Книга зашуршала под пальцами Тиффани, словно голодная белка, спешащая взобраться на дерево, на котором полно спелых орехов. Её автором был волшебник, довольно нудно излагавший вопрос, однако книга всё равно вышла увлекательной. В ней были иллюстрации, на которых люди входили в картину, и выходили обратно. Окна были вратами, ведущими из одного мира в другой, и всё на свете могло оказаться таким окном, и всё на свете могло быть миром. Ей доводилось слышать, что признаком отличного портрета было то, что он следит за твоими перемещениями по комнате, но согласно книге он может проследить за вами до вашего дома и до самой постели — и подобная идея отнюдь её не вдохновляла развивать её дальше. Будучи волшебником, автор книги постарался объяснить всё с помощью графиков и диаграмм, но это всё равно не помогло.
Лукавец мчался к ней сквозь книгу, и она захлопнула её до того, как он вырвался наружу. Она уже видела его пальцы, когда на книгу обрушился пресс. Но его нельзя раздавить в книге, потому что он вовсе не в ней, разве что каким-то особым волшебством, и умеет находить её иным способом. Но как? Внезапно весь этот напряженный образ жизни по уходу за сломанными ногами, больными животами и вросшими ногтями показался весьма привлекательным. Она всегда повторяла, что именно в этом и заключается секрет ведовства, и это было правдой, до тех пор, пока на свет не выпрыгнет что-нибудь по истине пугающее. Тогда никакие припарки не помогут.

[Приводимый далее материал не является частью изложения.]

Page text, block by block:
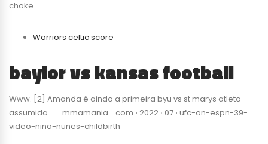
choke
Warriors celtic score
baylor vs kansas football
Www. [2] Amanda é ainda a primeira byu vs st marys atleta
assumida …. . mmamania. . com › 2022 › 07 › ufc-on-espn-39-
video-nina-nunes-childbirth
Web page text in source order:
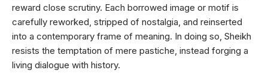
reward close scrutiny. Each borrowed image or motif is
carefully reworked, stripped of nostalgia, and reinserted
into a contemporary frame of meaning. In doing so, Sheikh
resists the temptation of mere pastiche, instead forging a
living dialogue with history.
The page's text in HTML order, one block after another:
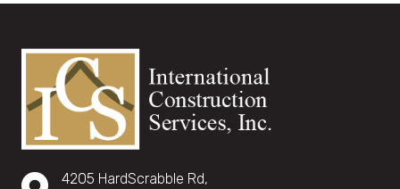
4205 HardScrabble Rd,
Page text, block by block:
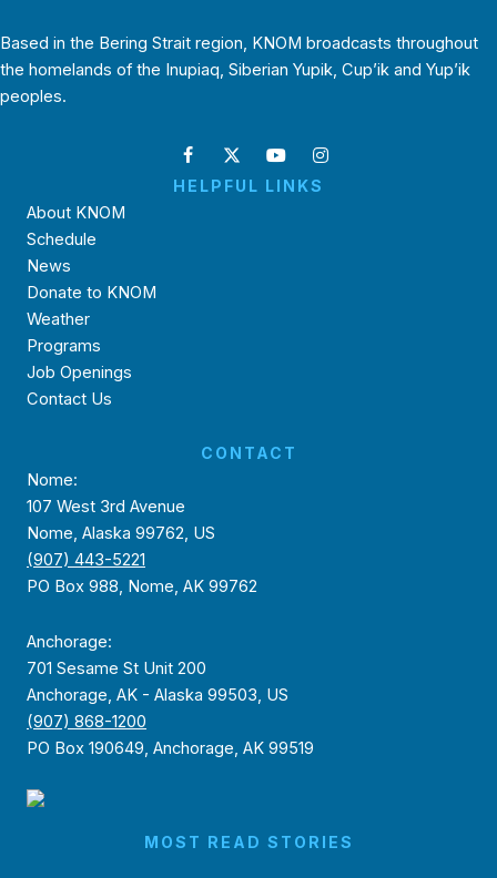
Based in the Bering Strait region, KNOM broadcasts throughout
the homelands of the Inupiaq, Siberian Yupik, Cup’ik and Yup’ik
peoples.
HELPFUL LINKS
About KNOM
Schedule
News
Donate to KNOM
Weather
Programs
Job Openings
Contact Us
CONTACT
Nome:
107 West 3rd Avenue
Nome, Alaska 99762, US
(907) 443-5221
PO Box 988, Nome, AK 99762
Anchorage:
701 Sesame St Unit 200
Anchorage, AK - Alaska 99503, US
(907) 868-1200
PO Box 190649, Anchorage, AK 99519
MOST READ STORIES
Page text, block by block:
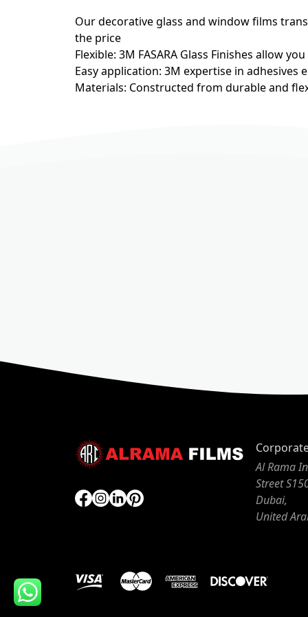
Our decorative glass and window films
the price
Flexible: 3M FASARA Glass Finishes allow
Easy application: 3M expertise in
Materials: Constructed from durable and
Al Rama
Street
Dubai,
United
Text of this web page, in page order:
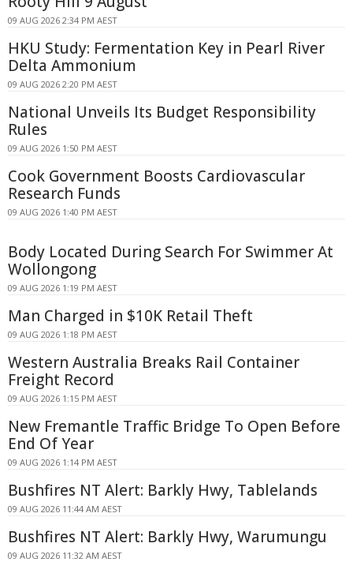
09 AUG 2026 2:34 PM AEST
HKU Study: Fermentation Key in Pearl River
Delta Ammonium
09 AUG 2026 2:20 PM AEST
National Unveils Its Budget Responsibility
Rules
09 AUG 2026 1:50 PM AEST
Cook Government Boosts Cardiovascular
Research Funds
09 AUG 2026 1:40 PM AEST
Body Located During Search For Swimmer At
Wollongong
09 AUG 2026 1:19 PM AEST
Man Charged in $10K Retail Theft
09 AUG 2026 1:18 PM AEST
Western Australia Breaks Rail Container
Freight Record
09 AUG 2026 1:15 PM AEST
New Fremantle Traffic Bridge To Open Before
End Of Year
09 AUG 2026 1:14 PM AEST
Bushfires NT Alert: Barkly Hwy, Tablelands
09 AUG 2026 11:44 AM AEST
Bushfires NT Alert: Barkly Hwy, Warumungu
09 AUG 2026 11:32 AM AEST

Сверху слетел и опустился прямо на книгу пук соломы.
— Всё спокойно, можете вылезать, — сказала Тиффани.
И прямо над ухом чей-то голос сказал:
— Ага, мы ужо туточки. — Они появились из-под соломы, паутины, полок с яблоками, из-под коз и друг из-под друга.
— Ты разве не Двинутый Крошка Артур?
— Айе, мисс, точняк. Должон сказать, что к моему глубочайшему смещению, Роб Всякограб доверил мне огромное доверие, поскольку я полицаседский, а Роб, знаешь, считает, что раз уж приходится иметь дела с верзилами, то полицаседские помогут нагнать на них побольше страху. И, кроме того, я имею право говорить с верзилами! Роб, знаешь, теперича все больше времени проводит в кургане. Он не доверяет младшому Барону, вдруг он сам припрётся туда с лопатой.